September 21, 2002
You know what is particularly dumb? That many (and some days it feels like possibly most) url strings are not valid html. What the hell was the W3C thinking?
At least 75% of the html errors that slip by me when I write a post but get caught by the validator are due to pasted urls containing '&', and it's the W3C's fault.
Posted by jjwiseman at September 21, 2002 08:52 AM
Photo by Harry Whittier Frees
Being forced to subsititue & for & is the *most* retarded thing about XML (technically this isn't valid HTML either).

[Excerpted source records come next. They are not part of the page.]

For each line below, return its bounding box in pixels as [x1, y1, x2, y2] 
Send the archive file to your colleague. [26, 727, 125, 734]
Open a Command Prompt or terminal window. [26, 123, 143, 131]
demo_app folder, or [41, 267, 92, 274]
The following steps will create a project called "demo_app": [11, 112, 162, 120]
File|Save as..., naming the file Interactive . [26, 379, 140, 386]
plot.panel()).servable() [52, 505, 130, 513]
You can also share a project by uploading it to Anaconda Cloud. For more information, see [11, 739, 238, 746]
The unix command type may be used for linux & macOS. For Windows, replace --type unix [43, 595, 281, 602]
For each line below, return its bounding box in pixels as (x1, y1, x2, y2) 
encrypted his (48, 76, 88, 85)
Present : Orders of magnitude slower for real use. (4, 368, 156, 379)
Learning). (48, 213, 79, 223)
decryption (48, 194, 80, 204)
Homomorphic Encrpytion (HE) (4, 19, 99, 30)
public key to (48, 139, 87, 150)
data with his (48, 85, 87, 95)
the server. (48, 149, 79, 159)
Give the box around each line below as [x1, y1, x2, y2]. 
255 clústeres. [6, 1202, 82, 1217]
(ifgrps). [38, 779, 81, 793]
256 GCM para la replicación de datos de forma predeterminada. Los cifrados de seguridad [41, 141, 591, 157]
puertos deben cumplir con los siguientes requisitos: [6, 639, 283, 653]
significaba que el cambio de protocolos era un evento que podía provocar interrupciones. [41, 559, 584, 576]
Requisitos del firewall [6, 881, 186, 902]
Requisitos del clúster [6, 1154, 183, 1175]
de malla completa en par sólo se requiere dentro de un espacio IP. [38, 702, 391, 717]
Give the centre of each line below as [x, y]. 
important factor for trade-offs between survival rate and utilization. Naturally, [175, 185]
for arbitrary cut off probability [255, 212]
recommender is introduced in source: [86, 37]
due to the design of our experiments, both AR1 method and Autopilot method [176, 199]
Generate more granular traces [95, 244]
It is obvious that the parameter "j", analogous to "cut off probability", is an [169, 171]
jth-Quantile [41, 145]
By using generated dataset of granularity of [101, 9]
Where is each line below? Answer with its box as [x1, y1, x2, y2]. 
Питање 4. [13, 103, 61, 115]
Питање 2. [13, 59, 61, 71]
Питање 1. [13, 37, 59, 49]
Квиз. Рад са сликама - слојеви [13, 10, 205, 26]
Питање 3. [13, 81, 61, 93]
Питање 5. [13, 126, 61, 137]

The rationale for this is that & is for entities. Talk about lazy parsing. First of all, entities are stupid in and of themselves. There are better solutions. Second, there is a required syntax for entities. They have to be amperstand + [some number of characters] + semicolon. So a plain amperstand should not break this rule. An amperstand next to some characters not followed by a semicolon should not break this rule. An amperstand which is next to some characters and is followed by a semilcolon but which refers to an undefined entity should not meet this rule.
Having to escape > and < is similarily stupid, though somewhat harder to work around.
A troll but still a troll.
The problem is not standard wise in this case but.... implementation related. Why your implementation (the software you are using) is not able to escape these characters when you copy and paste.
When you do a perl program, you have reserved characters too... like # for example.